EXERCISE BRIEF: Starting with the line that contains "The non-linear evolution" and stopping after the line that contains "matter into over-dense", return each line below exactly as written, with no others.

═══ RECORDS FOR PROCESSING

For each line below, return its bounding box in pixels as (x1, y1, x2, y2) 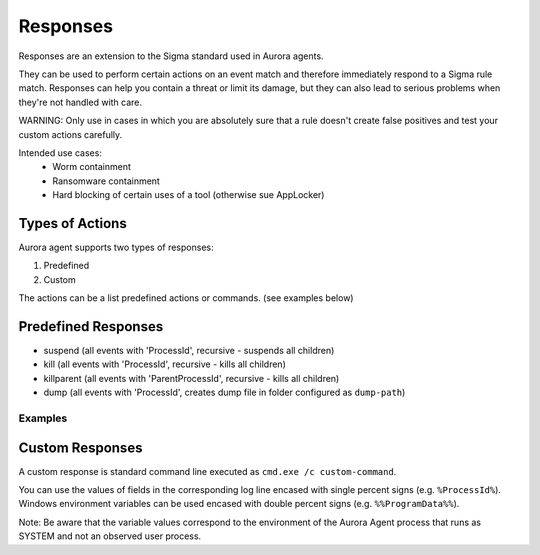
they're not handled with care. (18, 96, 143, 108)
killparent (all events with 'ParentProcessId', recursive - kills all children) (43, 372, 340, 384)
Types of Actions (18, 215, 127, 232)
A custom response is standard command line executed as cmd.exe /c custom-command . (18, 465, 397, 477)
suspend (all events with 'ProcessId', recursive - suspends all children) (43, 345, 335, 357)
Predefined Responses (18, 318, 164, 335)
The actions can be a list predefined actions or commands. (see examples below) (18, 292, 354, 304)
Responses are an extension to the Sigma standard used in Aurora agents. (18, 50, 324, 62)
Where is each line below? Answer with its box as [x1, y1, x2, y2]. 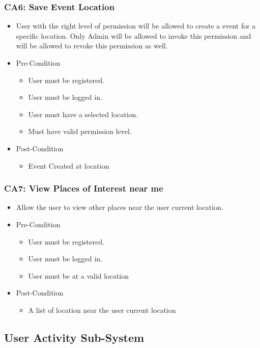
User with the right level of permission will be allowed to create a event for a [16, 20, 256, 31]
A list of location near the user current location [28, 304, 176, 315]
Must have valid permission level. [28, 126, 132, 137]
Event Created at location [28, 160, 109, 171]
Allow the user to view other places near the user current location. [16, 202, 223, 212]
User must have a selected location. [28, 109, 138, 119]
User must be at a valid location [28, 270, 129, 281]
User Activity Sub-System [4, 329, 145, 345]
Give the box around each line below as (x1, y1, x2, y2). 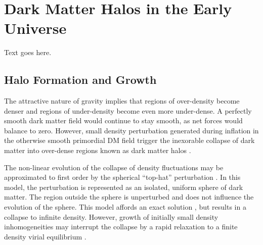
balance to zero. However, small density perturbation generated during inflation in (4, 125, 259, 135)
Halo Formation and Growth (4, 72, 157, 87)
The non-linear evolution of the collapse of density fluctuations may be (4, 162, 224, 172)
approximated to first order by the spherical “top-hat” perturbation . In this (4, 172, 241, 182)
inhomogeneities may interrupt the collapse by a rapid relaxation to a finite (4, 221, 238, 232)
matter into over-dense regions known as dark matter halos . (4, 145, 191, 156)
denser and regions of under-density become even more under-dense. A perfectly (4, 105, 252, 116)
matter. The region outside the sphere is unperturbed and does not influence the (4, 191, 254, 202)
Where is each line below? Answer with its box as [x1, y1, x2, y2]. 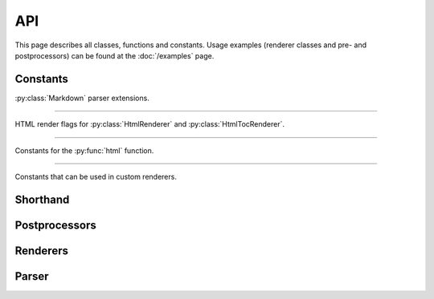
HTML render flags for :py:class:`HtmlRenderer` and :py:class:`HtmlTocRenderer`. [14, 119, 285, 129]
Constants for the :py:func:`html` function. [14, 145, 154, 156]
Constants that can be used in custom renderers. [14, 172, 177, 182]
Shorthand [14, 192, 70, 206]
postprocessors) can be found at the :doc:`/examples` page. [14, 51, 215, 60]
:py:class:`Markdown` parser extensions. [14, 93, 150, 103]

══════

SOLUTION TO THE PROBLEM:
The non-linear evolution of the collapse of density fluctuations may be (4, 162, 224, 172)
approximated to first order by the spherical “top-hat” perturbation . In this (4, 172, 241, 182)
inhomogeneities may interrupt the collapse by a rapid relaxation to a finite (4, 221, 238, 232)
matter into over-dense regions known as dark matter halos . (4, 145, 191, 156)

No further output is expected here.